Let’s add the following line to the FC file:
/usr/share/nmap.* system_u:object_r:traceroute_t
This line should cause the /usr/share/nmap
directory and the files it contains to be labeled with the security
context system_u:object_r:traceroute_t
. To
relabel the directory, issue the
commands:
#make load
#setfiles file_contexts/file_contexts /usr/share/nmap
Next, double check the result of the relabeling, which turned out okay:
# ls -Z /usr/share/nmap
-rw-r--r-- root root system_u:object_r:traceroute_t nmap-os-fingerprints
-rw-r--r-- root root system_u:object_r:traceroute_t nmap-protocols
-rw-r--r--+ root root system_u:object_r:traceroute_t nmap-rpc
-rw-r--r-- root root system_u:object_r:traceroute_t nmap-service-probes
-rw-r--r-- root root system_u:object_r:traceroute_t nmap-services
Now, retry the command:
# nmap -sT 127.0.0.1
Starting nmap 3.50 ( http://www.insecure.org/nmap/ ) at 2004-06-01 17:46 UTC
Unable to find nmap-services!

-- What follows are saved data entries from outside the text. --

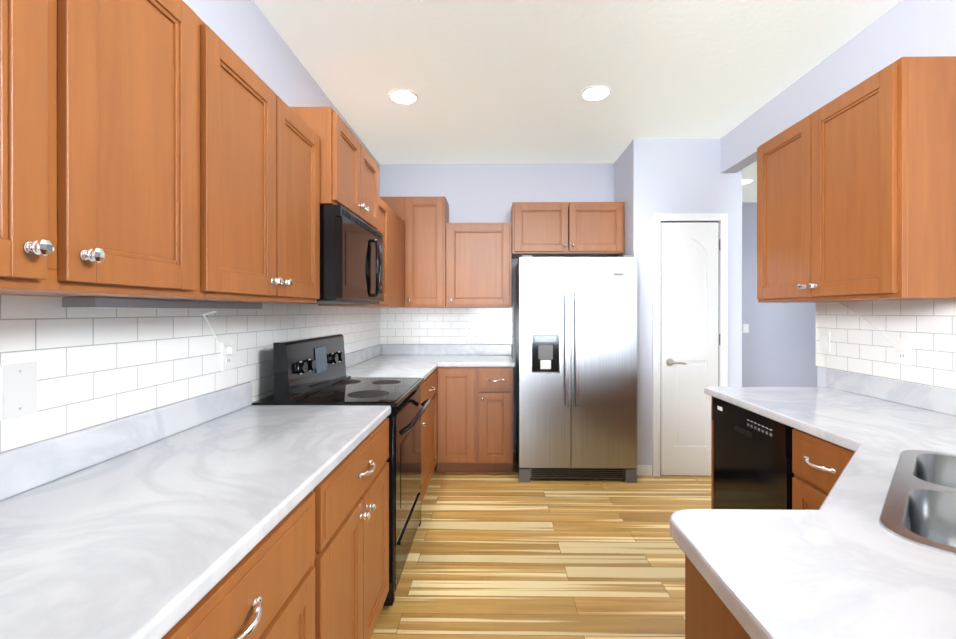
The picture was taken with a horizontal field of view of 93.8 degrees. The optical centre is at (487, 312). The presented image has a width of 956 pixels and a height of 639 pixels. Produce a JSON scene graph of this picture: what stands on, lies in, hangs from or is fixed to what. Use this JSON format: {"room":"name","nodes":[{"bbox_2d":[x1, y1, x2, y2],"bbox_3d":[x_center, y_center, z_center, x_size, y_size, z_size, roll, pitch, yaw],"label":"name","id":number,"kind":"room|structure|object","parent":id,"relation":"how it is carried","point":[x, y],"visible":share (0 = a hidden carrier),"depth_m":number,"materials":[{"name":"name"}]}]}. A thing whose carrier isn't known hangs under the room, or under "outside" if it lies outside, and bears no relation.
{"room":"kitchen","nodes":[
{"label":"kitchen","id":0,"kind":"room"},
{"bbox_2d":[1,0,379,452],"bbox_3d":[-1.123,-0.039,1.380,0.120,2.720,5.960,0,0,1],"label":"wall","id":1,"kind":"structure","parent":0,"point":[245,31],"depth_m":2.09,"materials":[{"name":"paint"}]},
{"bbox_2d":[0,0,196,297],"bbox_3d":[-0.891,-0.408,0.779,0.358,0.740,0.766,0,0,1],"label":"upper cabinet","id":2,"kind":"object","parent":1,"relation":"attached to","point":[98,148],"visible":0.96,"depth_m":0.87,"materials":[{"name":"brown wood"}]},
{"bbox_2d":[0,295,379,452],"bbox_3d":[-1.053,0.184,1.820,0.007,0.486,4.840,0,0,1],"label":"backsplash","id":3,"kind":"structure","parent":1,"relation":"attached to","point":[96,366],"depth_m":1.34,"materials":[{"name":"white tile"}]},
{"bbox_2d":[0,361,36,419],"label":"outlet","id":4,"kind":"object","parent":3,"relation":"attached to","point":[18,389],"depth_m":1.01,"materials":[{"name":"white plastic"}]},
{"bbox_2d":[202,311,235,370],"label":"outlet","id":5,"kind":"object","parent":3,"relation":"attached to","point":[228,350],"depth_m":1.78,"materials":[{"name":"white plastic"}]},
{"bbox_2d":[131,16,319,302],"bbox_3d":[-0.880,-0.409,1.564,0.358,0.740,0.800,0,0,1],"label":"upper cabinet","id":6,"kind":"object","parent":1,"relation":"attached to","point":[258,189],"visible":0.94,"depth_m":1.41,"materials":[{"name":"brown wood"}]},
{"bbox_2d":[62,297,261,309],"bbox_3d":[-0.972,-0.024,1.453,0.080,0.026,0.770,0,0,1],"label":"under-cabinet light","id":7,"kind":"object","parent":6,"relation":"attached to","point":[100,302],"visible":1,"depth_m":1.23,"materials":[{"name":"silver metal"}]},
{"bbox_2d":[290,107,378,229],"bbox_3d":[-0.838,-0.693,2.345,0.418,0.425,0.758,0,0,1],"label":"upper cabinet","id":8,"kind":"object","parent":1,"relation":"attached to","point":[349,173],"visible":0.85,"depth_m":2.09,"materials":[{"name":"brown wood"}]},
{"bbox_2d":[303,205,383,303],"bbox_3d":[-0.820,-0.261,2.345,0.452,0.426,0.752,0,0,1],"label":"over-the-range microwave","id":9,"kind":"object","parent":8,"relation":"attached to","point":[351,258],"visible":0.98,"depth_m":2.07,"materials":[{"name":"black"}]},
{"bbox_2d":[318,197,404,306],"bbox_3d":[-0.854,-0.412,3.310,0.358,0.740,1.163,0,0,1],"label":"upper cabinet","id":10,"kind":"object","parent":1,"relation":"attached to","point":[391,226],"visible":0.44,"depth_m":3.42,"materials":[{"name":"brown wood"}]},
{"bbox_2d":[380,163,613,451],"bbox_3d":[0.145,-0.043,4.282,2.330,2.720,0.120,0,0,1],"label":"wall","id":11,"kind":"structure","parent":0,"point":[481,193],"depth_m":4.22,"materials":[{"name":"paint"}]},
{"bbox_2d":[373,197,448,307],"bbox_3d":[-0.694,-0.528,4.046,0.654,0.970,0.373,0,0,1],"label":"upper cabinet","id":12,"kind":"object","parent":11,"relation":"attached to","point":[425,219],"visible":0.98,"depth_m":3.90,"materials":[{"name":"brown wood"}]},
{"bbox_2d":[380,306,512,343],"bbox_3d":[-0.385,0.119,4.226,1.258,0.364,0.007,0,0,1],"label":"backsplash","id":13,"kind":"structure","parent":11,"relation":"attached to","point":[422,325],"depth_m":4.22,"materials":[{"name":"white tile"}]},
{"bbox_2d":[446,223,511,307],"bbox_3d":[-0.075,-0.413,4.037,0.576,0.740,0.373,0,0,1],"label":"upper cabinet","id":14,"kind":"object","parent":11,"relation":"attached to","point":[478,265],"visible":1,"depth_m":3.89,"materials":[{"name":"brown wood"}]},
{"bbox_2d":[511,202,624,257],"bbox_3d":[0.700,-0.730,4.010,0.968,0.445,0.403,0,0,1],"label":"upper cabinet","id":15,"kind":"object","parent":11,"relation":"attached to","point":[568,229],"visible":0.98,"depth_m":3.85,"materials":[{"name":"brown wood"}]},
{"bbox_2d":[371,452,710,638],"bbox_3d":[1.863,1.345,2.109,6.070,0.050,7.500,0,0,1],"label":"floor","id":16,"kind":"structure","parent":0,"point":[499,555],"depth_m":2.37,"materials":[{"name":"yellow wood"}]},
{"bbox_2d":[161,492,314,638],"bbox_3d":[-0.736,0.885,0.782,0.664,0.875,0.762,0,0,1],"label":"base cabinet","id":17,"kind":"object","parent":16,"relation":"on","point":[264,588],"visible":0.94,"depth_m":0.91,"materials":[{"name":"brown wood"}]},
{"bbox_2d":[251,334,430,605],"bbox_3d":[-0.682,0.726,2.345,0.709,1.187,0.758,0,0,1],"label":"range","id":18,"kind":"object","parent":16,"relation":"on","point":[310,371],"visible":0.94,"depth_m":2.16,"materials":[{"name":"black metal"}]},
{"bbox_2d":[311,418,388,638],"bbox_3d":[-0.725,0.884,1.564,0.664,0.875,0.796,0,0,1],"label":"base cabinet","id":19,"kind":"object","parent":16,"relation":"on","point":[350,564],"visible":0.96,"depth_m":1.47,"materials":[{"name":"brown wood"}]},
{"bbox_2d":[0,382,390,638],"bbox_3d":[-0.755,0.376,0.678,0.630,0.139,2.566,0,0,1],"label":"countertop","id":20,"kind":"structure","parent":19,"relation":"on","point":[159,523],"depth_m":0.96,"materials":[{"name":"stone"}]},
{"bbox_2d":[420,369,436,503],"bbox_3d":[-0.701,0.881,3.164,0.664,0.875,0.869,0,0,1],"label":"base cabinet","id":21,"kind":"object","parent":16,"relation":"on","point":[428,384],"visible":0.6,"depth_m":3.15,"materials":[{"name":"brown wood"}]},
{"bbox_2d":[436,367,512,472],"bbox_3d":[-0.406,0.880,3.880,1.231,0.875,0.659,0,0,1],"label":"base cabinet","id":22,"kind":"object","parent":16,"relation":"on","point":[474,419],"visible":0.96,"depth_m":3.59,"materials":[{"name":"brown wood"}]},
{"bbox_2d":[345,344,514,379],"bbox_3d":[-0.404,0.371,3.476,1.250,0.139,1.503,0,0,1],"label":"countertop","id":23,"kind":"structure","parent":22,"relation":"on","point":[424,361],"depth_m":3.78,"materials":[{"name":"stone"}]},
{"bbox_2d":[515,255,636,482],"bbox_3d":[0.705,0.436,3.802,0.908,1.763,0.800,0,0,1],"label":"refrigerator","id":24,"kind":"object","parent":16,"relation":"on","point":[575,367],"visible":1,"depth_m":3.45,"materials":[{"name":"grey metal"}]},
{"bbox_2d":[711,396,712,508],"bbox_3d":[1.534,0.882,2.400,0.651,0.875,0.026,0,0,1],"label":"cabinet end panel","id":25,"kind":"object","parent":16,"relation":"on","point":[711,457],"visible":0.08,"depth_m":2.41,"materials":[{"name":"brown wood"}]},
{"bbox_2d":[685,555,750,638],"bbox_3d":[0.536,0.885,0.605,0.280,0.875,0.605,0,0,1],"label":"base cabinet","id":26,"kind":"object","parent":16,"relation":"on","point":[708,614],"depth_m":0.82,"materials":[{"name":"brown wood"}]},
{"bbox_2d":[712,397,793,509],"bbox_3d":[1.520,0.884,2.080,0.656,0.872,0.599,0,0,1],"label":"dishwasher","id":27,"kind":"object","parent":16,"relation":"on","point":[752,460],"visible":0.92,"depth_m":2.04,"materials":[{"name":"black"}]},
{"bbox_2d":[792,428,854,509],"bbox_3d":[1.502,0.883,1.595,0.690,0.875,0.358,0,0,1],"label":"base cabinet","id":28,"kind":"object","parent":16,"relation":"on","point":[819,465],"visible":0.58,"depth_m":1.64,"materials":[{"name":"brown wood"}]},
{"bbox_2d":[253,0,900,201],"bbox_3d":[1.863,-1.425,2.104,6.070,0.050,7.500,0,0,1],"label":"ceiling","id":29,"kind":"structure","parent":0,"point":[497,81],"depth_m":2.54,"materials":[{"name":"white paint"}]},
{"bbox_2d":[388,89,417,103],"bbox_3d":[-0.546,-1.395,2.900,0.189,0.012,0.189,0,0,-44],"label":"recessed light","id":30,"kind":"object","parent":29,"relation":"in","point":[401,96],"depth_m":2.88,"materials":[{"name":"white"}]},
{"bbox_2d":[580,85,610,100],"bbox_3d":[0.689,-1.395,2.852,0.189,0.012,0.189,0,0,-44],"label":"recessed light","id":31,"kind":"object","parent":29,"relation":"in","point":[590,93],"depth_m":2.84,"materials":[{"name":"white"}]},
{"bbox_2d":[742,179,752,183],"bbox_3d":[2.738,-1.398,4.792,0.189,0.012,0.189,0,0,-44],"label":"recessed light","id":32,"kind":"object","parent":29,"relation":"in","point":[744,181],"depth_m":4.76,"materials":[{"name":"white"}]},
{"bbox_2d":[614,145,628,256],"bbox_3d":[1.246,-0.043,3.971,0.120,2.720,0.470,0,0,1],"label":"wall","id":33,"kind":"structure","parent":0,"point":[621,178],"depth_m":3.87,"materials":[{"name":"paint"}]},
{"bbox_2d":[629,138,741,464],"bbox_3d":[1.616,-0.042,3.670,0.870,2.720,0.120,0,0,1],"label":"wall","id":34,"kind":"structure","parent":0,"point":[676,176],"depth_m":3.61,"materials":[{"name":"paint"}]},
{"bbox_2d":[636,465,651,475],"bbox_3d":[3.067,1.274,4.649,3.738,0.085,2.144,0,0,1],"label":"baseboard","id":35,"kind":"structure","parent":34,"relation":"attached to","point":[644,470],"depth_m":3.60,"materials":[{"name":"white wood"}]},
{"bbox_2d":[652,213,727,476],"bbox_3d":[1.626,0.263,3.576,0.595,2.110,0.069,0,0,1],"label":"door","id":36,"kind":"structure","parent":34,"relation":"attached to","point":[689,307],"depth_m":3.60,"materials":[{"name":"white wood"}]},
{"bbox_2d":[721,65,817,172],"bbox_3d":[1.933,-1.261,3.064,0.120,0.280,1.080,0,0,1],"label":"header beam","id":37,"kind":"structure","parent":0,"point":[783,110],"depth_m":2.98,"materials":[{"name":"paint"}]},
{"bbox_2d":[742,202,816,386],"bbox_3d":[3.517,-0.046,5.772,2.870,2.720,0.120,0,0,1],"label":"wall","id":38,"kind":"structure","parent":0,"point":[778,344],"depth_m":5.71,"materials":[{"name":"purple paint"}]},
{"bbox_2d":[817,0,955,386],"bbox_3d":[1.901,-0.038,0.891,0.120,2.720,3.270,0,0,1],"label":"wall","id":39,"kind":"structure","parent":0,"point":[912,28],"depth_m":2.07,"materials":[{"name":"paint"}]},
{"bbox_2d":[757,56,955,302],"bbox_3d":[1.671,-0.500,2.099,0.373,0.890,0.900,0,0,1],"label":"upper cabinet","id":40,"kind":"object","parent":39,"relation":"attached to","point":[856,192],"visible":1,"depth_m":1.79,"materials":[{"name":"brown wood"}]},
{"bbox_2d":[816,299,955,389],"bbox_3d":[1.844,0.116,1.369,0.008,0.379,2.324,0,0,1],"label":"backsplash","id":41,"kind":"structure","parent":39,"relation":"attached to","point":[861,345],"depth_m":2.05,"materials":[{"name":"white tile"}]},
{"bbox_2d":[820,331,829,352],"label":"outlet","id":42,"kind":"object","parent":41,"relation":"attached to","point":[824,335],"depth_m":2.45,"materials":[{"name":"white plastic"}]},
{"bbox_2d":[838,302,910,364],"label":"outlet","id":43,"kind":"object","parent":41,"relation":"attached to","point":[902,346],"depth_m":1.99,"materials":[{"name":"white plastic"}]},
{"bbox_3d":[0.974,0.884,1.111,0.527,0.875,0.518,0,0,1],"label":"base cabinet","id":44,"kind":"object","parent":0,"visible":0},
{"bbox_2d":[670,368,955,638],"bbox_3d":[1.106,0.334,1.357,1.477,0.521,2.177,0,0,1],"label":"countertop","id":45,"kind":"structure","parent":44,"relation":"on","point":[867,550],"depth_m":0.84,"materials":[{"name":"stone"}]},
{"bbox_2d":[879,450,955,555],"bbox_3d":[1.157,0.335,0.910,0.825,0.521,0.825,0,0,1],"label":"sink basin","id":46,"kind":"object","parent":45,"relation":"in","point":[917,488],"depth_m":1.02,"materials":[{"name":"metal"}]}
]}

Resorting to /etc/services
Again, the command fails. Checking the log, we find a relevant AVC message:
avc: denied { search } for pid=8753 exe=/usr/bin/nmap name=nmap dev=dm-4 ino=100533 scontext=root:sysadm_r:traceroute_t tcontext=system_u:object_r:traceroute_t tclass=dir
We’ve made progress, but we haven’t
yet resolved the problem. Now, we’ve run afoul of
the traceroute_t
domain, lacking permission to
search the /usr/share/nmap
directory. Often
it’s convenient to avoid this sort of step-by-step
discovery of successive problems by running the system in permissive
mode. But since the system is attached to the Internet, we prefer to
continue running in enforcing mode. We could temporarily take the
system offline, but that could be inconvenient for some users. So we
choose to continue as we’ve begun.
Let’s authorize the traceroute_t
domain to search traceroute_t
directories. To do
so, add the following line to the
domains/program/traceroute.te
file:
allow traceroute_t traceroute_t:dir { search };
After adding the line, load the revised policy and retry Nmap, which again fails:
#make load
#nmap -sT 127.0.0.1
Starting nmap 3.50 ( http://www.insecure.org/nmap/ ) at 2004-06-01 17:46 UTC Unable to find nmap-services! Resorting to /etc/services
This time, the log shows that Nmap was again prohibited from reading
the
nmap-services
file but that the file is
correctly labeled with the new security context:
avc: denied { read } for pid=8822 exe=/usr/bin/nmap name=nmap-services dev=dm-4 ino=231156 scontext=root:sysadm_r:traceroute_t tcontext=system_u:object_r:traceroute_t tclass=file
Apparently, the traceroute_t
domain
isn’t authorized to read
traceroute_t
files. So we must add another line to
traceroute.te
, one authorizing the
traceroute_t
domain to read its own files:
allow traceroute_t traceroute_t:file { read };
Again, load the new policy and retry Nmap. This time, Nmap works as it should:
# nmap -sT 127.0.0.1
Starting nmap 3.50 ( http://www.insecure.org/nmap/ ) at 2004-06-01 18:02 UTC
Interesting ports on bill-a31 (127.0.0.1):
(The 1658 ports scanned but not shown below are in state: closed)
PORT STATE SERVICE
22/tcp open ssh
Nmap run completed -- 1 IP address (1 host up) scanned in 0.467 seconds
This case study is typical of what you may encounter when running programs with SELinux policies that are less than complete and error free.